Skipping all pictures, please restate word for word the lines from the one that contains "Ice Cream Roller [97, 83, 174, 95]" through the last line of the entries.
DATA FOR THIS TASK Start Marker
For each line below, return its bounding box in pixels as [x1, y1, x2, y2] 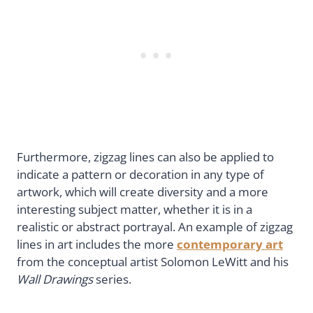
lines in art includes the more [17, 236, 177, 253]
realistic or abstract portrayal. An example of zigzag [17, 219, 293, 235]
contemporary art [177, 236, 283, 253]
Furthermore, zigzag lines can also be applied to [17, 149, 274, 166]
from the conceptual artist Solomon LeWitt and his [17, 254, 289, 270]
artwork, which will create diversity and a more [17, 184, 268, 201]
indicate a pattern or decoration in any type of [17, 166, 264, 183]
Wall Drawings [17, 271, 93, 288]
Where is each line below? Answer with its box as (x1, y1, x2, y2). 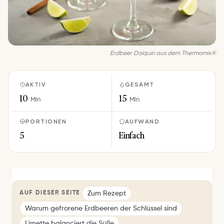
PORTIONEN (25, 117, 66, 125)
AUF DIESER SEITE (19, 190, 80, 196)
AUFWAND (125, 117, 160, 125)
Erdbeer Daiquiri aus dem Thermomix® (110, 50, 216, 56)
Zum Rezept (87, 189, 126, 197)
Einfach (119, 128, 144, 141)
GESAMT (125, 80, 154, 88)
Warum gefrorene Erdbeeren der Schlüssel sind (25, 204, 177, 212)
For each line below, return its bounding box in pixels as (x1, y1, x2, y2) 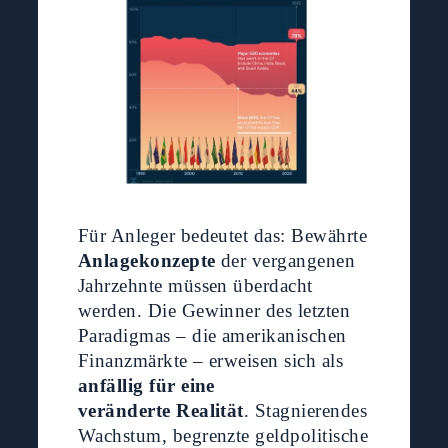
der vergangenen (215, 250, 356, 272)
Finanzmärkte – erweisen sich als (77, 350, 344, 372)
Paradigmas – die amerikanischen (77, 325, 347, 347)
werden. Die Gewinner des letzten (77, 300, 351, 322)
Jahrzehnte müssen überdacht (77, 275, 313, 297)
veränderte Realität (77, 400, 244, 422)
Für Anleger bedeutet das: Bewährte (77, 225, 368, 247)
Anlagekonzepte (77, 250, 216, 272)
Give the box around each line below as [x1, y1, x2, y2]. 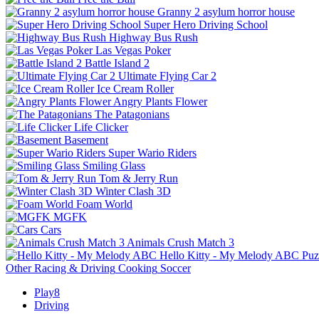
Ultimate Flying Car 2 [118, 70, 216, 83]
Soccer [160, 262, 191, 275]
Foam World [76, 198, 132, 211]
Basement [64, 134, 108, 147]
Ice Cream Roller [97, 83, 174, 95]
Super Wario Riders [108, 147, 197, 159]
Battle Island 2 [85, 57, 150, 70]
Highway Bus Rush [109, 31, 198, 44]
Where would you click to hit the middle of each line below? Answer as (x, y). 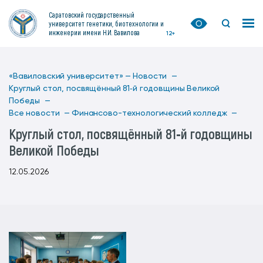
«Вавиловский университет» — (70, 76)
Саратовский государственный (92, 14)
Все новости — (40, 113)
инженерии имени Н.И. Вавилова (94, 32)
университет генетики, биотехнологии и (106, 23)
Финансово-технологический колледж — (155, 113)
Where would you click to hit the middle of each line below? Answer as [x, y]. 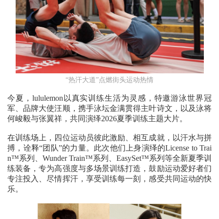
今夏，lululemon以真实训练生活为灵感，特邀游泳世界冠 [109, 98]
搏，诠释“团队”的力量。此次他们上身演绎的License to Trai [109, 148]
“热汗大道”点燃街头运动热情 [109, 80]
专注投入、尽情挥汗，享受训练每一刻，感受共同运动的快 [109, 178]
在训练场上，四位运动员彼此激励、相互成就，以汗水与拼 [109, 137]
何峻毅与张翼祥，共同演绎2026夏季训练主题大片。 [97, 118]
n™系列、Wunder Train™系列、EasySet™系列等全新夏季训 [109, 158]
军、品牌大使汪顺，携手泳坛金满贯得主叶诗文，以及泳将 [109, 108]
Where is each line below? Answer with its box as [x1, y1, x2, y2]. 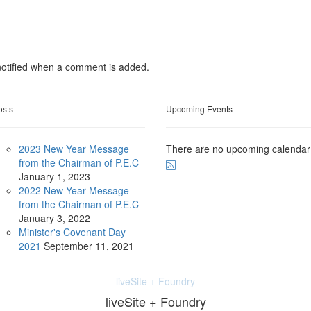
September [43, 239, 95, 253]
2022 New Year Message [18, 183, 129, 198]
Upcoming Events [166, 103, 233, 115]
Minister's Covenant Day [18, 225, 126, 239]
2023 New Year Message [18, 142, 129, 156]
DATA FOR THIS TASK End Marker
SOLUTION:
Ice Cream Roller [97, 83, 174, 95]
Super Wario Riders [108, 147, 197, 159]
Battle Island 2 [85, 57, 150, 70]
Highway Bus Rush [109, 31, 198, 44]
Where would you click to hit the middle of each line below? Answer as (x, y). 
«Вавиловский университет» — (70, 76)
Саратовский государственный (92, 14)
Все новости — (40, 113)
инженерии имени Н.И. Вавилова (94, 32)
университет генетики, биотехнологии и (106, 23)
Финансово-технологический колледж — (155, 113)
Where would you click to hit the middle of each line below? Answer as [x, y]. 
今夏，lululemon以真实训练生活为灵感，特邀游泳世界冠 [109, 98]
搏，诠释“团队”的力量。此次他们上身演绎的License to Trai [109, 148]
“热汗大道”点燃街头运动热情 [109, 80]
专注投入、尽情挥汗，享受训练每一刻，感受共同运动的快 [109, 178]
在训练场上，四位运动员彼此激励、相互成就，以汗水与拼 [109, 137]
何峻毅与张翼祥，共同演绎2026夏季训练主题大片。 [97, 118]
n™系列、Wunder Train™系列、EasySet™系列等全新夏季训 [109, 158]
军、品牌大使汪顺，携手泳坛金满贯得主叶诗文，以及泳将 [109, 108]
Where is each line below? Answer with its box as [x1, y1, x2, y2]. 
September [43, 239, 95, 253]
2022 New Year Message [18, 183, 129, 198]
Upcoming Events [166, 103, 233, 115]
Minister's Covenant Day [18, 225, 126, 239]
2023 New Year Message [18, 142, 129, 156]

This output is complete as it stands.